To do: Transcribe the full listing without changing a word, and omit its pictures.
*** Opening of Data extracts ***
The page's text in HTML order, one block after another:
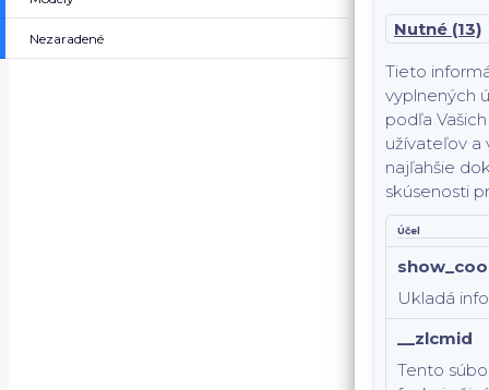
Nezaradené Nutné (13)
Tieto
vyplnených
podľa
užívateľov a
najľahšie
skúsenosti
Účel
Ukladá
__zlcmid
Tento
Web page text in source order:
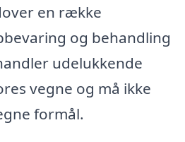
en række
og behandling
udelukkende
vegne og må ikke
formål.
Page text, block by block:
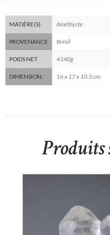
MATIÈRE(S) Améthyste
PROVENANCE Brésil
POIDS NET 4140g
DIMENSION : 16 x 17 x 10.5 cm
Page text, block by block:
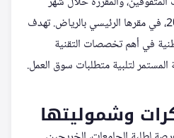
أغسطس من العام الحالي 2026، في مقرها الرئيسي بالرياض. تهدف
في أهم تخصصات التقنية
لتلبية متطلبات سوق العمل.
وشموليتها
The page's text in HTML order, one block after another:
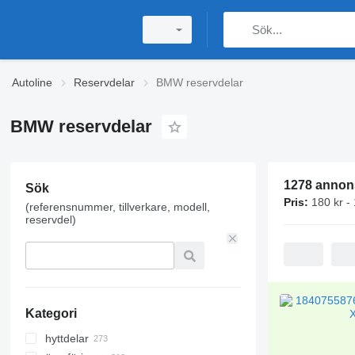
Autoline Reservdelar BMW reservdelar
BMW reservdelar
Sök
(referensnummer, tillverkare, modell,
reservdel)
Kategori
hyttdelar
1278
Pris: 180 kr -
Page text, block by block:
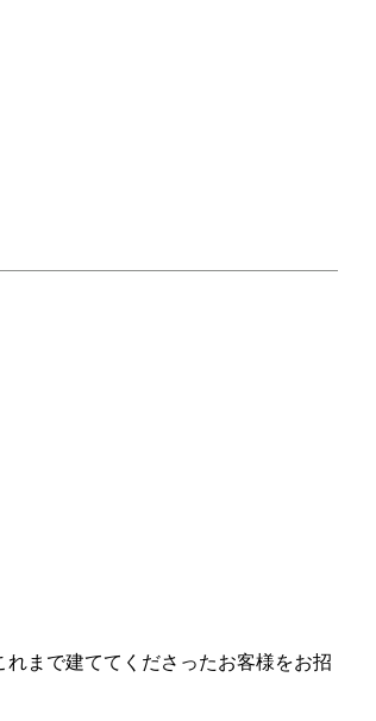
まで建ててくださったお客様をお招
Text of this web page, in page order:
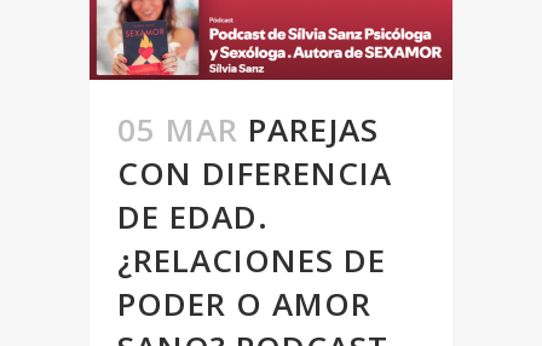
*** Close of Data extracts ***
Solution:
The page's text in HTML order, one block after another:
Nezaradené Nutné (13)
Tieto
vyplnených
podľa
užívateľov a
najľahšie
skúsenosti
Účel
Ukladá
__zlcmid
Tento
Web page text in source order:
en række
og behandling
udelukkende
vegne og må ikke
formål.
Page text, block by block:
MATIÈRE(S) Améthyste
PROVENANCE Brésil
POIDS NET 4140g
DIMENSION : 16 x 17 x 10.5 cm
Page text, block by block:
أغسطس من العام الحالي 2026، في مقرها الرئيسي بالرياض. تهدف
في أهم تخصصات التقنية
لتلبية متطلبات سوق العمل.
وشموليتها
The page's text in HTML order, one block after another:
Autoline Reservdelar BMW reservdelar
BMW reservdelar
Sök
(referensnummer, tillverkare, modell,
reservdel)
Kategori
hyttdelar
1278
Pris: 180 kr -
Page text, block by block:
まで建ててくださったお客様をお招
Text of this web page, in page order:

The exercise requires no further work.